A fellow student at St Mel's, Seán Carey, the ISSU's welfare officer, believes that it is time for a massive revamp of the Leaving Cert. He says while he is not 100pc sure of another global system that works perfectly, a system where your entire secondary schooling comes down to one set of exams is unfair.
"This year in particular has shown how archaic the system is. Other countries were able to switch to predictive grading quicker [as a result of the pandemic]. They had project work and class work, which is fairer on students," says Carey.
Colman Noctor, a child and adolescent psychotherapist with St Patrick's Mental Health Service, believes that the biggest advantage of the cancellation this summer's Leaving Cert is that students are being given a choice: predictive grade or sit the test at a later date. Having a choice means giving young people more control over their lives, he says.
Working with young people's mental health problems, Noctor says he would love to see the Leaving Cert assessment take place over two years with blocks of work that would accommodate different types of learning.
"What makes it so high-pressure is everything you have done in two years is determined in two hours. Every year the build-up gets worse," he says.
According to the ASTI, the biggest second level teachers' union, a recent review of senior cycle education pointed out the current regime's many strengths.
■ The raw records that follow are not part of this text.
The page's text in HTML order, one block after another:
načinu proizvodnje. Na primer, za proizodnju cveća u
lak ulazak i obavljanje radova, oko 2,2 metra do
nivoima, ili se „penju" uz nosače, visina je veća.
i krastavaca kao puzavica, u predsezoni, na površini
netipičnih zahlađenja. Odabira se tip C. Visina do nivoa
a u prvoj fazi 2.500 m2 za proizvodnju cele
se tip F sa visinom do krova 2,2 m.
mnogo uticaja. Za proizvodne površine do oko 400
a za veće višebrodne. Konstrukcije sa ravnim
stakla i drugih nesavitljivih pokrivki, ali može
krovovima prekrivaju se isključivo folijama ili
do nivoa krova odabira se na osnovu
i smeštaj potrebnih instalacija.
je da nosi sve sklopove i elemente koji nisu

The National Council for Curriculum and Assessment's (NCCA) study published late last year highlighted high levels of societal trust, as well as high levels of confidence in the outcomes of the Leaving Cert examination across higher education, vocational education and training, and employers.
"The ASTI is particularly concerned that prior experience of curriculum change at junior cycle has created strong reservations among teachers," the union's assistant general secretary Moira Leydon says. "The issue of investment in education is critical: class sizes are large, many schools are overcrowded and lack adequate learning facilities, student support services such as guidance and counselling are completely inadequate to meet demand, and teachers' workload is causing widespread stress."
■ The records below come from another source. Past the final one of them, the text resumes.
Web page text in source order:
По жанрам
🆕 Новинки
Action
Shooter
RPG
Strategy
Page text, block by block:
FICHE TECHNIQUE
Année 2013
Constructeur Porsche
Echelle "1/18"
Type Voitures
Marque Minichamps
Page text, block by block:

"RedC research commissioned by the Asti in 2018 demonstrated that the [teacher's] average working week was 40-plus hours. Until a coherent pre-change implementation plan is provided to address these and other issues, it is hard to see how teachers can feel confident about proposed changes at senior cycle," she adds.
Professor Anne Looney, a former NCCA chief executive, describes the Leaving Cert as a towering presence that casts a long shadow over the educational landscape. She says nowhere in the world does a set of examinations garner such massive public attention, which adds to the pressures on students.
Prof Looney, who is now dean of education at Dublin City University, says that one of the issues with the Leaving Cert is that it serves two distinct purposes: it provides students with a certificate of their second-level achievement and it acts as a way of sorting students transitioning into further and higher education. A number of reviews have looked at splitting up the two functions, but on balance it was decided to keep them together to avoid the creation of another exam for college entry which could increase pressure on students.
Prof Looney says while the move to a continuous assessment model may sound like a good idea, it could mean that there are stakes involved in everything students do in school.
"It may not diffuse the keg but it could scatter the gunpowder right through everything," she says.
While she says Covid-19 has driven a coach and four through Leaving Cert 2020, reform would not be as simple as saying we survived without it this year, so let's not bring it back.
"We're a long way off that," she says. "The issues are myriad and they're complex. Educationalists around the world are thinking about the impact of Covid-19. I think everyone will be paying a lot more attention to the wellbeing of students, teachers and parents. While the Leaving Cert will be back in 2021, we will be thinking more about its impact on wellbeing and that will accelerate reforms that are already in train."